Look through the entries below for the line with "Deutschen Nationalbibliografie; detaillierte" and the line with "Dakujem za rychlu", then give again exactly those two lines and all lines between them, minus the pictures.

SUPPLIED MATERIAL Start Marker

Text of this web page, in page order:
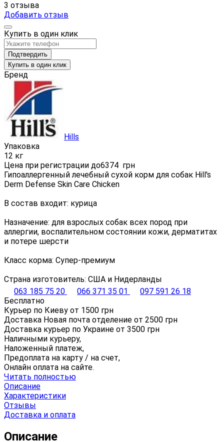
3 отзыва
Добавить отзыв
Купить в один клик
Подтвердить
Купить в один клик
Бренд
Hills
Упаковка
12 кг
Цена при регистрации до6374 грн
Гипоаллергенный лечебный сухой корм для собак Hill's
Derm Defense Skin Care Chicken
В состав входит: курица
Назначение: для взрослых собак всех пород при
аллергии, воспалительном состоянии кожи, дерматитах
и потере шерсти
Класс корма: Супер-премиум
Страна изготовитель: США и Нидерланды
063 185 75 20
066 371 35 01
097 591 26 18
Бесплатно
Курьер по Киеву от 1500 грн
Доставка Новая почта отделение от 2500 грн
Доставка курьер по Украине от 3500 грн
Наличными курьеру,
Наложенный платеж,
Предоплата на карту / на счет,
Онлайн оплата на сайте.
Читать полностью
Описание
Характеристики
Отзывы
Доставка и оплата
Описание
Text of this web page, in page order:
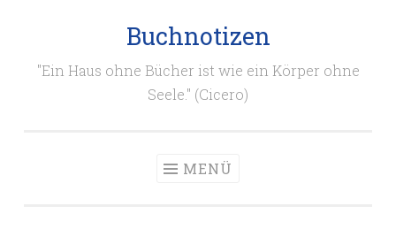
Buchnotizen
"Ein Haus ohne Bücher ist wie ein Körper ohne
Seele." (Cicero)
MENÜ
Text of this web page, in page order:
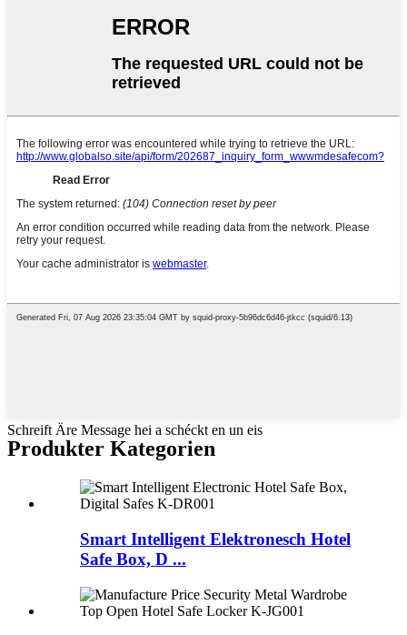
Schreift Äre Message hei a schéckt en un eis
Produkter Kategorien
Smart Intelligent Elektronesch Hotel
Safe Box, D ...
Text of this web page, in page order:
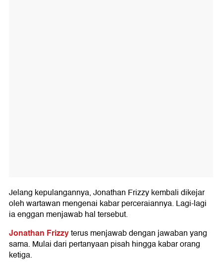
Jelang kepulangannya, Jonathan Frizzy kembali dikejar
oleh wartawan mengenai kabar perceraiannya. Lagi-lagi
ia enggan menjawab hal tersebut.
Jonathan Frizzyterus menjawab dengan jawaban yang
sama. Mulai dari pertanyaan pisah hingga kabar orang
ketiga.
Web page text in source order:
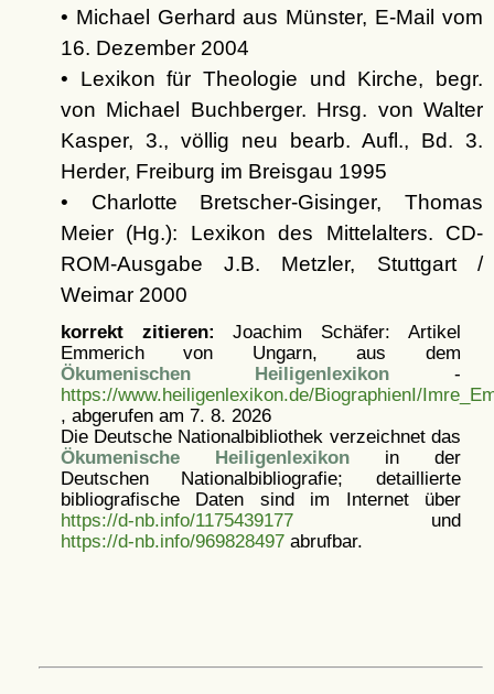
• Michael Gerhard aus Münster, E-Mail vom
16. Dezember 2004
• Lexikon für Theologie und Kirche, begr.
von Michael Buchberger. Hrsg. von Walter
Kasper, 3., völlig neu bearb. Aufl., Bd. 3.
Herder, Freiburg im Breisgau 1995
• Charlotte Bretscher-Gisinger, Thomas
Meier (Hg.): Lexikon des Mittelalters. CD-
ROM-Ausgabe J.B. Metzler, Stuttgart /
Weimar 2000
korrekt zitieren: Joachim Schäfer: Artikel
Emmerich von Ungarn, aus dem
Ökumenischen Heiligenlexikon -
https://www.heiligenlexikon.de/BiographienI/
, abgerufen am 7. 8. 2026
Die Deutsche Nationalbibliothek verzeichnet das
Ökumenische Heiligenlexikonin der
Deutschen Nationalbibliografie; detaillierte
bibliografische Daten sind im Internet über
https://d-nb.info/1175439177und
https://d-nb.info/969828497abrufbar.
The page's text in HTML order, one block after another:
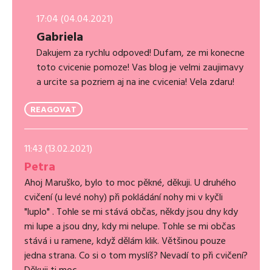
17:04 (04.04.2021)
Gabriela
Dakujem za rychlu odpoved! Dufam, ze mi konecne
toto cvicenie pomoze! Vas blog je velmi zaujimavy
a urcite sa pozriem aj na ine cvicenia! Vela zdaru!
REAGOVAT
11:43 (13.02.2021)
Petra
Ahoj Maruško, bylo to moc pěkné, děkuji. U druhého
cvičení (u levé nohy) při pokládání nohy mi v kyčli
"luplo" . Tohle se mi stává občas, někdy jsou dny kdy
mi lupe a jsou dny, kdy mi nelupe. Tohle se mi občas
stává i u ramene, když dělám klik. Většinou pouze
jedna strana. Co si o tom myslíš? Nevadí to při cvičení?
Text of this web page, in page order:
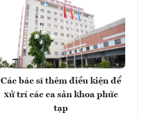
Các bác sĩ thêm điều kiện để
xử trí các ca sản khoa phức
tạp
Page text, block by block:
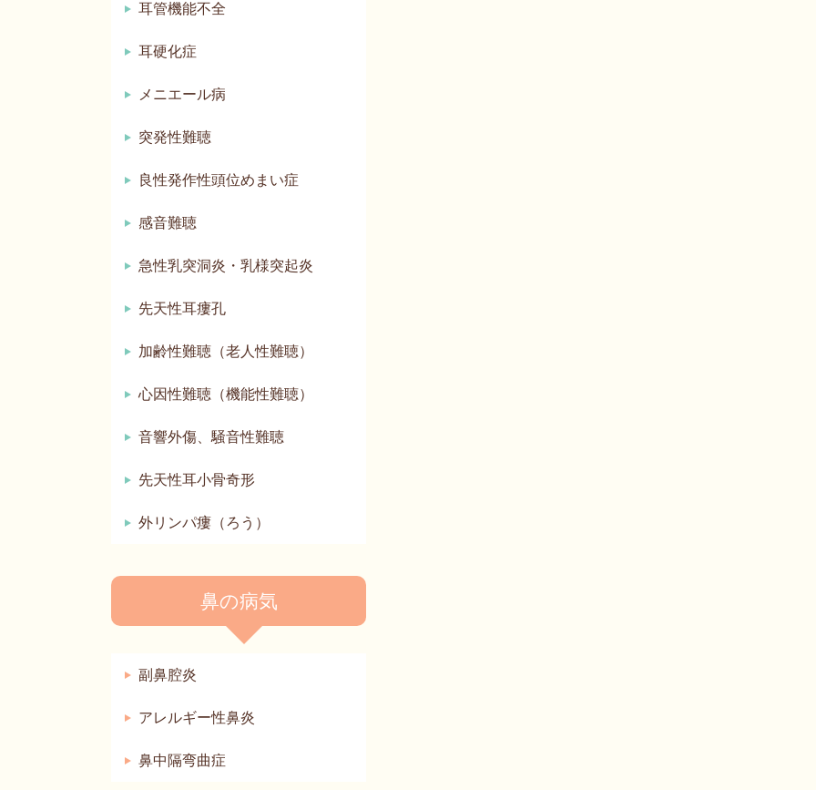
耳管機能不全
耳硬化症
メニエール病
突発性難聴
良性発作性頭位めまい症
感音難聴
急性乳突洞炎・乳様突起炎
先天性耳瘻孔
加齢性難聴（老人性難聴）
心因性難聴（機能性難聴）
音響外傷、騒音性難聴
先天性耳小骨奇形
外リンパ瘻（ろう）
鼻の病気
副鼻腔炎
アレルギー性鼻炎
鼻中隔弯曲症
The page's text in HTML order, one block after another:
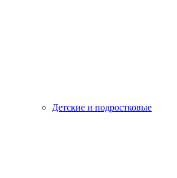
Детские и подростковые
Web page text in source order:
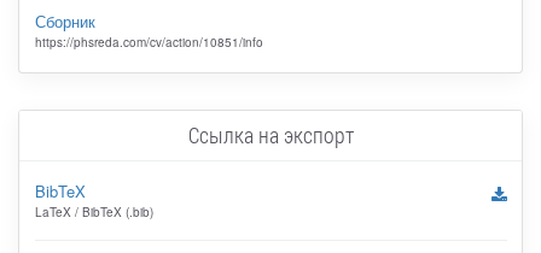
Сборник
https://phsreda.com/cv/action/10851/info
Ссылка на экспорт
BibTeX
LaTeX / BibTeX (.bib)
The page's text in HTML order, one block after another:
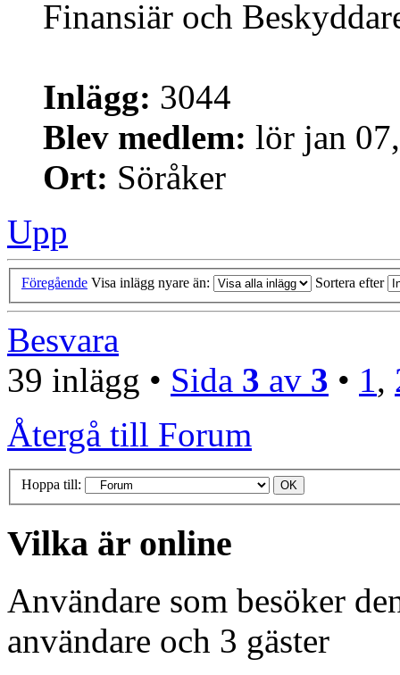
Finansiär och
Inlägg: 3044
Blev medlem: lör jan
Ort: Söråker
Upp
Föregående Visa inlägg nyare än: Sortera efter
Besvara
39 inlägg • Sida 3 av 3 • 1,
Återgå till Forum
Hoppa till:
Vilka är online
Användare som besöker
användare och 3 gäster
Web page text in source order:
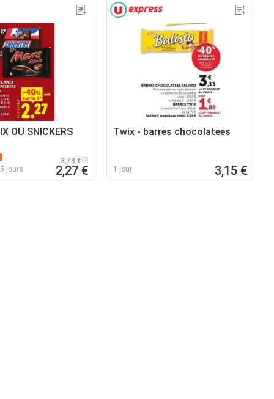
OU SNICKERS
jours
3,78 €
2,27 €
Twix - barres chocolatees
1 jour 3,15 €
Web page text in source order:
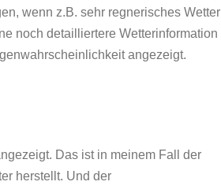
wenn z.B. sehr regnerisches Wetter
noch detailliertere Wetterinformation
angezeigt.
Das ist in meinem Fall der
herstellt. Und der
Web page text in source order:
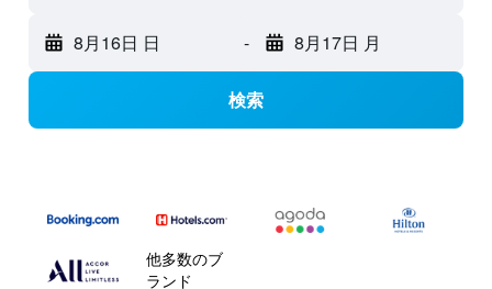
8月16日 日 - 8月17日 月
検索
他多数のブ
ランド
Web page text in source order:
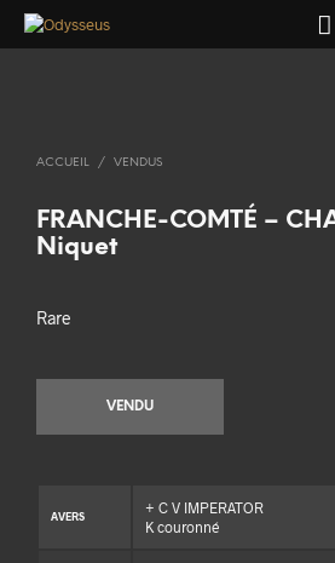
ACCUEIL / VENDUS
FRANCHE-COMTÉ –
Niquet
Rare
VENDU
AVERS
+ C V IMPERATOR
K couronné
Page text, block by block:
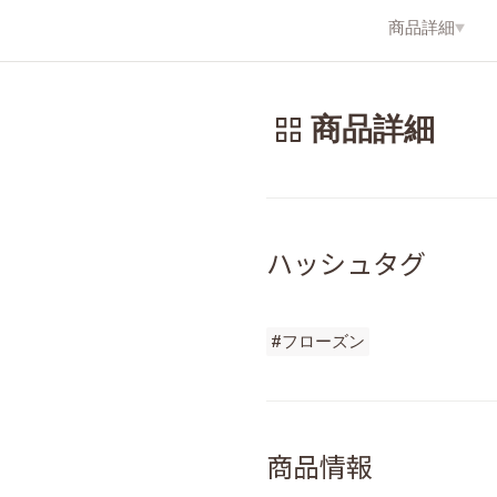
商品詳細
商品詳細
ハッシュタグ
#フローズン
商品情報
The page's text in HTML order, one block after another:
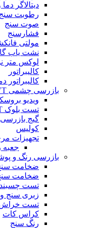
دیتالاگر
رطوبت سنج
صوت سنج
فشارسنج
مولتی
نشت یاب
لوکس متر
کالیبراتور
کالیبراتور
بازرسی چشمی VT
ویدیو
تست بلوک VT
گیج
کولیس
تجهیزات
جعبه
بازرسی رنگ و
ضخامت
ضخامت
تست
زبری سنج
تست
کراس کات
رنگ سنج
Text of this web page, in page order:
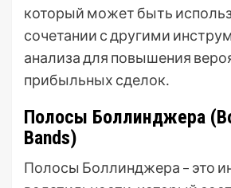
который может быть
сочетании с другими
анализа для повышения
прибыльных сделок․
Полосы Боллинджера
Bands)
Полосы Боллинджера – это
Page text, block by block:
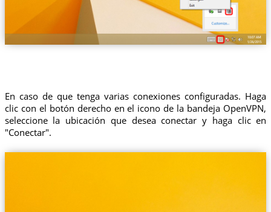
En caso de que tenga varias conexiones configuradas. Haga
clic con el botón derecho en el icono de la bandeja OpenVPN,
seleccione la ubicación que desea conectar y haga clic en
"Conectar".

SUPPLIED MATERIAL End Marker

▸ **RESPONSE BOX**:
Deutschen Nationalbibliografie; detaillierte
bibliografische Daten sind im Internet über
https://d-nb.info/1175439177und
https://d-nb.info/969828497abrufbar.
The page's text in HTML order, one block after another:
17:04 (04.04.2021)
Gabriela
Dakujem za rychlu odpoved! Dufam, ze mi konecne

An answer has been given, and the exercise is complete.